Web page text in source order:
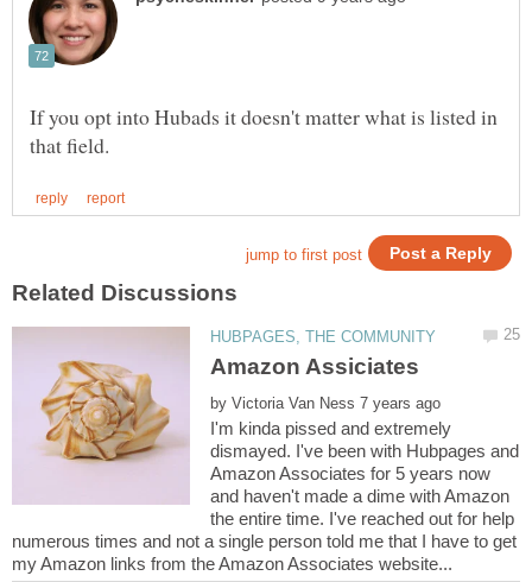
If you opt into Hubads it doesn't matter what is listed in
by
I'm kinda pissed and extremely
dismayed. I've been with Hubpages and
Amazon Associates for 5 years now
and haven't made a dime with Amazon
the entire time. I've reached out for help
numerous times and not a single person told me that I have to get
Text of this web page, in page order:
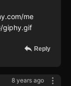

- TRY IT
Output all the records above exactly, but without their images.

- RESPONSE TO THE EXERCISE
Web page text in source order:
If you opt into Hubads it doesn't matter what is listed in
by
I'm kinda pissed and extremely
dismayed. I've been with Hubpages and
Amazon Associates for 5 years now
and haven't made a dime with Amazon
the entire time. I've reached out for help
numerous times and not a single person told me that I have to get
Text of this web page, in page order:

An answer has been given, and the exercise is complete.